Unfortunately, clicking that button is legally tantamount to signing a contract. The EFF noted in a 2009 white paper that American courts have generally held such “clickwrap” agreements to be legally enforceable contracts so long as consumers are presented with the agreement and required to click or check off that they read it. (By contrast, “browsewrap” agreements, in which terms of service are simply available for viewing somewhere on a Web site, have been held to more scrutiny in courts.)
But while consumers tend to treat these agreements as mere formalities, companies use these long documents to tip the scales in their favour in various ways, indemnifying themselves against legal liabilities and getting consumers to surrender privacy and intellectual property rights.
Consumers usually aren’t given the option of negotiating the terms of the agreement: You either click “agree” or you don’t get to use the service or software. Still, if you value your rights to the point that you’re willing to forgo the use of the service in question, there are certain terms that should make you think twice about checking the “agree” box. Here are a few of the more egregious ones:
Binding arbitration and class-action bans
When a group of consumers feels collectively wronged by the actions of a company, their best course of action is usually to file a class-action lawsuit, which saves the individual consumer the time and money it would cost to hire their own lawyer and litigate individually.
Such suits are expensive for a company to defend against, which is probably why many companies use terms of service and end-user licence agreements to quietly relieve consumers of their rights to class-action suits. So-called forced arbitration clauses simultaneously compel users to give up their rights to participate in a class-action lawsuit and consent to an arbitration hearing to resolve any conflict.

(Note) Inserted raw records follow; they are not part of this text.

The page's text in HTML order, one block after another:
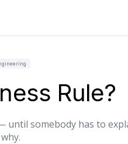
Rule?
until somebody has to
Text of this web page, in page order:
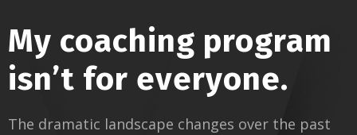
My coaching program
isn’t for everyone.
The dramatic landscape changes over the past

Such terms used to be illegal in some states.
“States like California and Washington held that class-action bans within forced arbitration clauses are unconscionable, which means that they’re harmful to consumers, deny people legal rights and let companies off the hook,” explains Christine Hines, consumer and civil justice counsel for Public Citizen, a consumer advocacy group. But that all changed with last year’s U.S. Supreme Court decision in AT&T v. Concepcion, which held that the federal law pre-empted state laws and made such clauses legal.
In the wake of that decision, there has been an uptick in such clauses. Sony, clearly worried about class-action suits in the wake of its PlayStation network data breach, inserted such a clause in that network’s new terms of service. And just last month, Microsoft followed suit by inserting a similar clause in the terms of service for its Xbox Live.

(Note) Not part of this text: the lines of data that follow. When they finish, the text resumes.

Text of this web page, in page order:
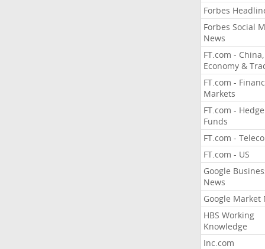
Forbes
Forbes Social
News
FT.com - China,
Economy &
FT.com -
Markets
FT.com - Hedge
Funds
FT.com -
FT.com - US
Google
News
Google Market
HBS Working
Knowledge
Inc.com
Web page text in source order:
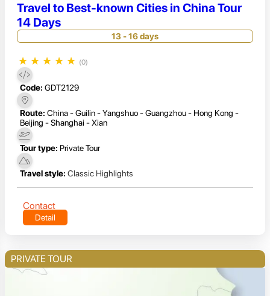
Travel to Best-known Cities in China Tour
14 Days
13 - 16 days
★ ★ ★ ★ ★ (0)
Code: GDT2129
Route: China - Guilin - Yangshuo - Guangzhou - Hong Kong -
Beijing - Shanghai - Xian
Tour type: Private Tour
Travel style: Classic Highlights
Contact
Detail
PRIVATE TOUR
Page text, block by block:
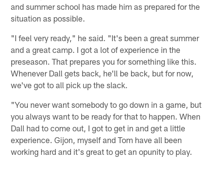
and summer school has made him as prepared for the
situation as possible.
"I feel very ready," he said. "It's been a great summer
and a great camp. I got a lot of experience in the
preseason. That prepares you for something like this.
Whenever Dall gets back, he'll be back, but for now,
we've got to all pick up the slack.
"You never want somebody to go down in a game, but
you always want to be ready for that to happen. When
Dall had to come out, I got to get in and get a little
experience. Gijon, myself and Tom have all been
working hard and it's great to get an opunity to play.

In some cases a company will give its customers the option of opting out of such a clause, as Sony did when it announced the change. But most of the time, a consumer who wishes to use a product or service will simply have to consent to give up their class-action rights.
We can understand why people might skip reading the terms of service when they’re signing up for a free Web service or trying to use a piece of software they’ve already bought, but if you’re signing up for a service that requires a credit card number you should be going over those terms and conditions with a fine-toothed comb to see if they’ll automatically charge your card.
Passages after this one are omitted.